Represent \(f(x)\) as a combination of \(1+p+K\) basis functions:
\[f(x) = \sum_{j=0}^{p+K} \beta_j h_j(x)\]
Start with a basis for a polynomial (\(1, x, x^2, \ldots, x^p\)) and then add one truncated power basis function per knot.
\[h_j(x) = x^{j}, j = 0, \ldots, p\]
\[h_{p+k_i}(x) = (x- k_i)_+^{p},\ i = 1, \ldots, K\]
\[ \begin{equation} h(x, k) = (x- k)_+^{p} = \begin{cases} 0 & \text{if $x < k$}\\ (x-k)^p & \text{if $x \geq k$} \end{cases} \end{equation} \]

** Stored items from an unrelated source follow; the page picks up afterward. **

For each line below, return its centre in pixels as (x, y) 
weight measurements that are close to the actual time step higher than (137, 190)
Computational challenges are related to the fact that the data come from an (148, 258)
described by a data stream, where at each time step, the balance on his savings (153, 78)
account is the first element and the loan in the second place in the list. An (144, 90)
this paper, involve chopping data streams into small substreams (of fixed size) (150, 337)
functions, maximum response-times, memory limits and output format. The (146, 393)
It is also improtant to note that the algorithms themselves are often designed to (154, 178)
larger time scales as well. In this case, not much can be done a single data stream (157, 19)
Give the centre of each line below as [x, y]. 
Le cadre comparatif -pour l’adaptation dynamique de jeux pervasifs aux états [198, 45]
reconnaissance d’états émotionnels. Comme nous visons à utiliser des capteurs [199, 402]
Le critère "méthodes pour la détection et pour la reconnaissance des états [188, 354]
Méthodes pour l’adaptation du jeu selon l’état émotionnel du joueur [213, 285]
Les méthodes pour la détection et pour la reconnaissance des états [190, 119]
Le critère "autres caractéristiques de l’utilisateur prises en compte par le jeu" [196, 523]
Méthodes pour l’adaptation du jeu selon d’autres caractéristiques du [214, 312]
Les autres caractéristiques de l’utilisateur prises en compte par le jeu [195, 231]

To fit a regression spline of degree \(d\) and with \(K\) knots, we perform least squares regression with \(1+p+K\) parameters (an intercept and \(p+K\) predictors).
Cubic splines
Cubic splines are piecewise cubic polynomials that are continuous and have continuous 1st and 2nd derivatives at the knots. Cubic splines are smooth at the knots.

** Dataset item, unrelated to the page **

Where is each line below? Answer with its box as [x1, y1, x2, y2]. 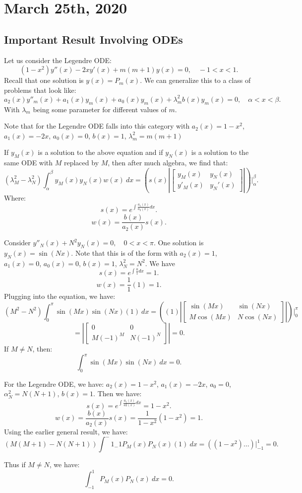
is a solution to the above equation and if [38, 147, 163, 157]
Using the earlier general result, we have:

A basis for a cubic spline consists of 1, \(x\), \(x^2\), \(x^3\) and one truncated power basis function per knot.
\[1, x, x^2, x^3, h(x, k_1), \dots, h(x,k_K).\] \[1, x, x^2, x^3, (x-k_1)_+^3, \dots, (x-k_K)_+^3.\]
Truncated power function
A truncated power function for a knot \(k\) is a piecewise polynomial function with two pieces whose function values and derivatives of all orders up to \(p-1\) are zero at the knot.
\[ \begin{equation} h(x, k) = (x-k)_+^p = \begin{cases} 0 & \text{if $x < k$}\\ (x-k)^p & \text{if $x \geq k$} \end{cases} \end{equation} \]

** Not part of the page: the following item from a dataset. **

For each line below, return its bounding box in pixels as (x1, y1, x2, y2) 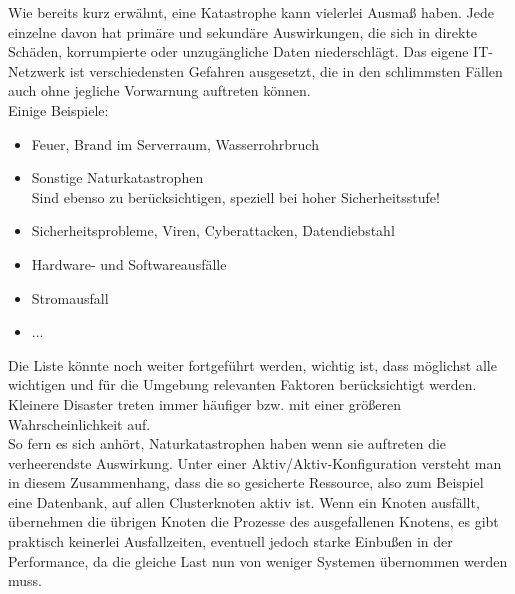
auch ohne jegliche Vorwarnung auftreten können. (8, 80, 311, 101)
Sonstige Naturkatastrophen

\[ \begin{equation} h(x, k) = (x-k)_+^3 = \begin{cases} 0 & \text{if $x < k$}\\ (x-k)^3 & \text{if $x \geq k$} \end{cases} \end{equation} \]
x <- seq(0, 2, length.out = 200)
y1 <- (x-1)*I(x > 1)
y2 <- (x-1)^3*I(x > 1)
par(mfrow = c(1, 2))
plot(x, y1, type = "l", main = expression("linear (x-1)"["+"]))
plot(x, y2, type = "l", main = expression("cubic (x-1)"["+"]^3))
30.6 Other types of splines
B-splines: The form of the truncated power basis leads to numerical instability. Powers of large numbers lead to rounding problems. B-splines provide an alternative, computationally convenient, and equivalent representation of the truncated power basis. B-spline representation is via a series of polynomial basis functions which have local support.
Natural splines: Regression splines can have high variance beyond the boundary knots. In particular, if there are few observations and/or knots close to the boundary. To “stabilize” the function near the boundaries, one can use natural splines. Natural spline is a regression spline with additional constraint that the function is linear beyond the boundary knots. This makes it more reliable in those regions.
Smoothing splines: Regression splines are created by specifying a set of knots, producing a sequence of basis functions, and then using least squares to estimate the spline coefficients. Choices regarding the number of knots and where they are located may have a large effect on the fit. Smoothing splines avoids the knot selection problem by using a maximal set of knots. The complexity of the fit is controlled by regularization. The smoothing spline is a natural cubic spline with knots at every unique value of \(x_i, i = 1, \ldots, n\). The penalty term translates to a penalty on the spline coefficients, which are shrunk some of the way toward the linear fit.